Under the provisions of 28 U.S.C. § 636(b)(1)(C) and Rule 72(b), parties aggrieved by this recommendation have fourteen (14) days from service of this Report and Recommendation to file specific, written objections with the Clerk of Court. A party may respond to another party's objections within fourteen (14) days after being served with a copy of any objections or response to the District Judge at the time of filing. No other briefs (such as supplemental objections, reply briefs etc.) may be filed. Providing a courtesy copy of the objection to the magistrate judge is neither required nor encouraged. Timely objections will be considered by the district judge before he makes a final ruling.

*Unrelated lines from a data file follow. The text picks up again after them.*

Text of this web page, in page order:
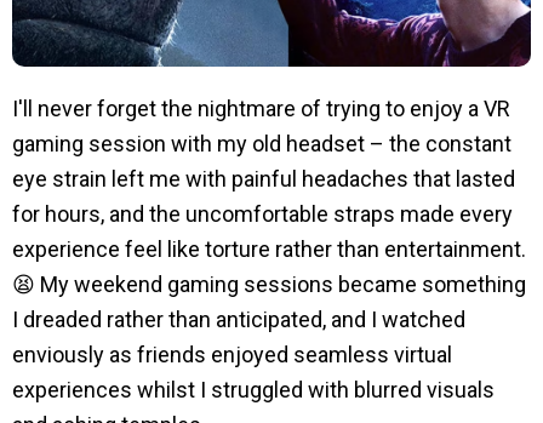
I'll never forget the nightmare of trying to enjoy a VR
gaming session with my old headset – the constant
eye strain left me with painful headaches that lasted
for hours, and the uncomfortable straps made every
experience feel like torture rather than entertainment.
😫 My weekend gaming sessions became something
I dreaded rather than anticipated, and I watched
enviously as friends enjoyed seamless virtual
experiences whilst I struggled with blurred visuals
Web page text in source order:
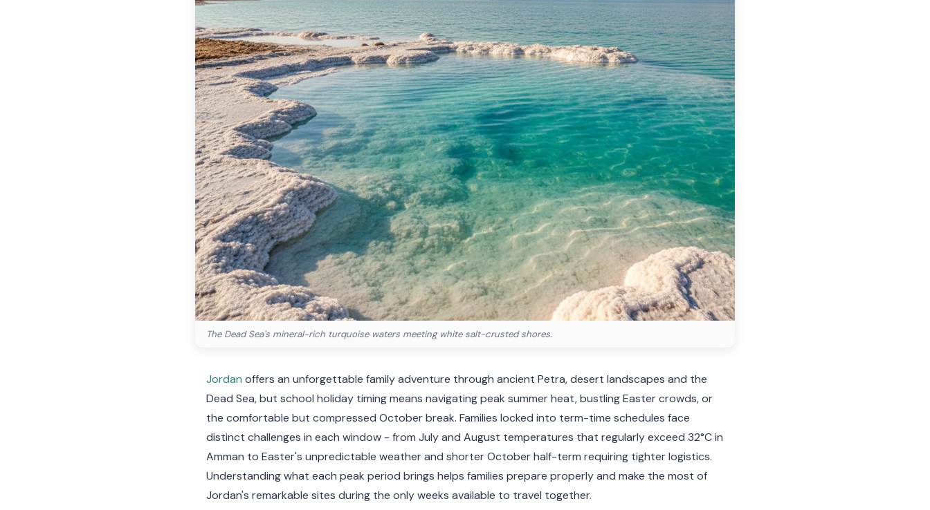
The Dead Sea's mineral-rich turquoise waters meeting white salt-crusted shores.
Jordan offers an unforgettable family adventure through ancient Petra, desert landscapes and the
Dead Sea, but school holiday timing means navigating peak summer heat, bustling Easter crowds, or
the comfortable but compressed October break. Families locked into term-time schedules face
distinct challenges in each window - from July and August temperatures that regularly exceed 32°C in
Amman to Easter's unpredictable weather and shorter October half-term requiring tighter logistics.
Understanding what each peak period brings helps families prepare properly and make the most of
Jordan's remarkable sites during the only weeks available to travel together.
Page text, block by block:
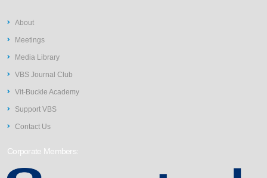
About
Meetings
Media Library
VBS Journal Club
Vit-Buckle Academy
Support VBS
Contact Us
Corporate Members:
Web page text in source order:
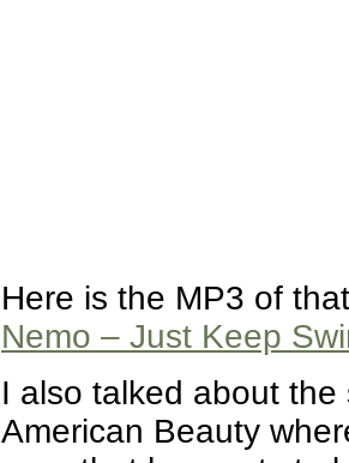
Here is the MP3 of
Nemo – Just Keep
I also talked about the
American Beauty
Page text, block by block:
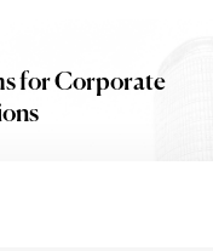
for Corporate
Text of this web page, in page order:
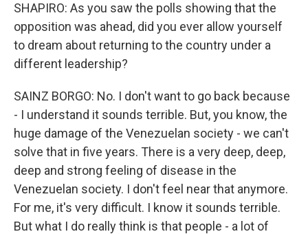
SHAPIRO: As you saw the polls showing that the
opposition was ahead, did you ever allow yourself
to dream about returning to the country under a
different leadership?
SAINZ BORGO: No. I don't want to go back because
- I understand it sounds terrible. But, you know, the
huge damage of the Venezuelan society - we can't
solve that in five years. There is a very deep, deep,
deep and strong feeling of disease in the
Venezuelan society. I don't feel near that anymore.
For me, it's very difficult. I know it sounds terrible.
But what I do really think is that people - a lot of
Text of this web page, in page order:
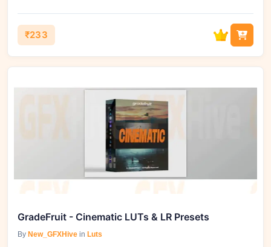
₹233
GradeFruit - Cinematic LUTs & LR Presets
By New_GFXHive in Luts
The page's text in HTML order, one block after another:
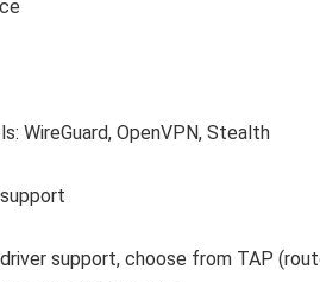
WireGuard, OpenVPN, Stealth
support, choose from TAP
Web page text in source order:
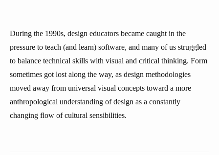
During the 1990s, design educators became caught in the
pressure to teach (and learn) software, and many of us struggled
to balance technical skills with visual and critical thinking. Form
sometimes got lost along the way, as design methodologies
moved away from universal visual concepts toward a more
anthropological understanding of design as a constantly
changing flow of cultural sensibilities.
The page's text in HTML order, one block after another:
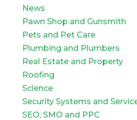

Failure to file written objections to the proposed factual findings and/or the proposed legal conclusions reflected in this Report and Recommendation within fourteen (14) days following the date of its service, or within the time frame authorized by Fed. R. Civ. P. 6(b) , shall bar an aggrieved party from attacking either the factual findings or the legal conclusions accepted by the District Court, except upon grounds of plain error. See Douglass v. United Services Automobile Association , 79 F.3d 1415 (5th Cir. 1996).
Pursuant to Rule 11(a) of the Rules Governing Section 2255 proceedings for the United States District Courts, this Court must issue or deny a certificate of appealability when it enters a final order adverse to the applicant. Unless a Circuit Justice or District Judge issues a certificate of appealability, an appeal may not be taken to the court of appeals. Within fourteen (14) days from service of this Report and Recommendation, the parties may file a memorandum setting forth arguments on whether a certificate of appealability should issue. See 28 U.S.C. § 2253(c)(2). A courtesy copy of the memorandum shall be provided to the District Judge at the time of filing.
THUS ORDERED AND SIGNED in Chambers at Alexandria, Louisiana on this 24th day of July, 2018.